What is Logistic Regression?
Logistic regression predicts the probability of an outcome that can only have two values (i.e. a dichotomy).
The prediction based on the use of one or several predictors (numerical and categorical).
A linear regression not appropriate for predicting the value of a binary variable for two reasons:
- A linear regression will predict values outside the acceptable range (e.g. predicting probabilities outside the range 0 to 1).
- Since the dichotomous experiments can only have one of two possible values for each experiment, the residuals will not normally distribute above the predicted line.
A logistic regression produces a logistic curve, which limited to values between 0 and 1.

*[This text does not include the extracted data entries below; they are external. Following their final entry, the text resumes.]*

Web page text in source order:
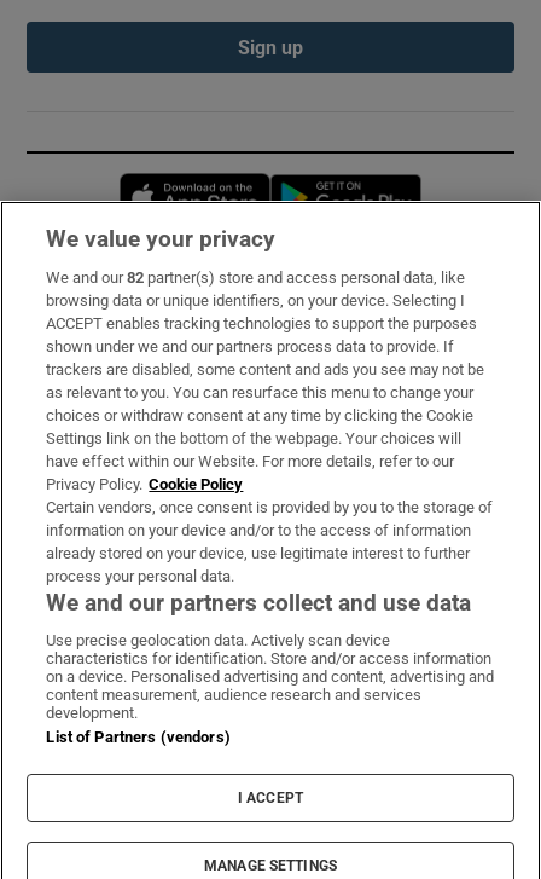
Sign up
Opens in new window
Subscribe
Support
About Us
Irish Times Products & Services
OUR PARTNERS:
Irish Times on WhatsApp
Irish Times on Facebook
Irish Times on X
Irish Times on LinkedIn
Irish Times on Instagram
Terms & Conditions
Cookie Information
Cookie Settings
© 2026 The Irish Times DAC
We value your privacy
We and our82 partner(s) store and access personal data, like
browsing data or unique identifiers, on your device. Selecting I
ACCEPT enables tracking technologies to support the purposes
shown under we and our partners process data to provide. If
trackers are disabled, some content and ads you see may not be
as relevant to you. You can resurface this menu to change your
choices or withdraw consent at any time by clicking the Cookie
Settings link on the bottom of the webpage. Your choices will
have effect within our Website. For more details, refer to our
Privacy Policy. Cookie Policy
Certain vendors, once consent is provided by you to the storage of
information on your device and/or to the access of information
already stored on your device, use legitimate interest to further
process your personal data.
We and our partners collect and use data
Use precise geolocation data. Actively scan device
characteristics for identification. Store and/or access information
on a device. Personalised advertising and content, advertising and
content measurement, audience research and services
development.
List of Partners (vendors)
I ACCEPT
MANAGE SETTINGS
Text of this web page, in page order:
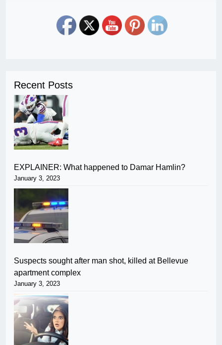
Recent Posts
EXPLAINER: What happened to Damar Hamlin?
January 3, 2023
Suspects sought after man shot, killed at Bellevue
apartment complex
January 3, 2023
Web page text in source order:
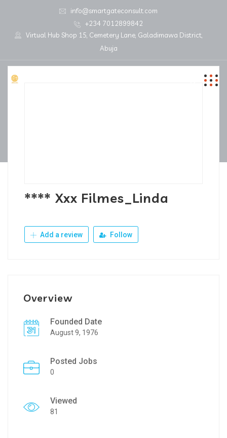
info@smartgateconsult.com
+234 7012899842
Virtual Hub Shop 15, Cemetery Lane, Galadimawa District,
Abuja
**** Xxx Filmes_Linda
Add a review Follow
Overview
Founded Date
August 9, 1976
Posted Jobs
0
Viewed
81
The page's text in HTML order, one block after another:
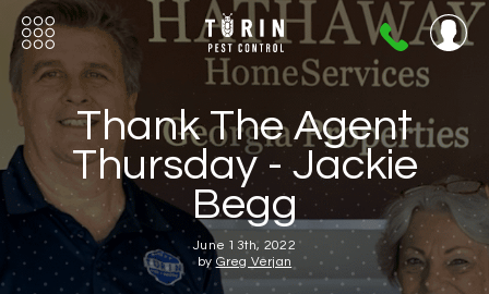
404-
720-
0724
Thank The Agent
Thursday - Jackie
Begg
June 13th, 2022
by Greg Verjan

Logistic regression similar to a linear regression, but the curve constructed using the natural logarithm of the “odds” of the target variable, rather than the probability.
Moreover, the predictors do not have to be normally distributed or have equal variance in each group.

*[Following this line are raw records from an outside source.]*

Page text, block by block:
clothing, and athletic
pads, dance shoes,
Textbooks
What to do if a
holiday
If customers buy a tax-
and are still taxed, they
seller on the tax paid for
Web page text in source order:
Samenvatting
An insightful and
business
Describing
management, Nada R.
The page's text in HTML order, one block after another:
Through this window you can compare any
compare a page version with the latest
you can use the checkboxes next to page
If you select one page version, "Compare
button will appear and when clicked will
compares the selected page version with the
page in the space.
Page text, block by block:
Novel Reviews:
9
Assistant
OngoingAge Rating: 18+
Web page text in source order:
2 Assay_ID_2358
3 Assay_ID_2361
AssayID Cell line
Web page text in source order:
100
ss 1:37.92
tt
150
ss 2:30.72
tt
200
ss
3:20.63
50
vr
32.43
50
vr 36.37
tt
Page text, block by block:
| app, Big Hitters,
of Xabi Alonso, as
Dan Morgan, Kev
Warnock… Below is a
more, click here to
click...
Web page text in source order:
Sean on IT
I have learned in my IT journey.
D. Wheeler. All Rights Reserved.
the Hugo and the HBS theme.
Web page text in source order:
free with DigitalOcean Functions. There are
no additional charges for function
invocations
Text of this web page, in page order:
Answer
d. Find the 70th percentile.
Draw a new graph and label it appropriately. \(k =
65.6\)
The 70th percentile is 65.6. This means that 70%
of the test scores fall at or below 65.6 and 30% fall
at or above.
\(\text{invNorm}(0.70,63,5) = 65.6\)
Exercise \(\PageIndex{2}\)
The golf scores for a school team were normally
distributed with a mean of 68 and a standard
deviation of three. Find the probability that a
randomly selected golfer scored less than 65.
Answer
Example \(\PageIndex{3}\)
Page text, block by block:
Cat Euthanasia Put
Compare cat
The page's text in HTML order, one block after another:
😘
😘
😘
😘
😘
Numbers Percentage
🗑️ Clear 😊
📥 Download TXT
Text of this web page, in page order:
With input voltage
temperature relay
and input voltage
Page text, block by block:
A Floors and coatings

In the logistic regressions, the constant (b0) moves the curve left and right and the slope (b1) defines the steepness of the curve.
An advantage of logistic regression is that the algorithm is highly flexible, taking any kind of input. And supports several different analytical tasks:
- Use demographics to make predictions about outcomes, such as risk for a certain disease.
- Explore and weight the factors that contribute to a result. For example, find the factors that influence customers to make a repeat visit to a store.
- Classify documents, e-mail, or other objects that have many attributes.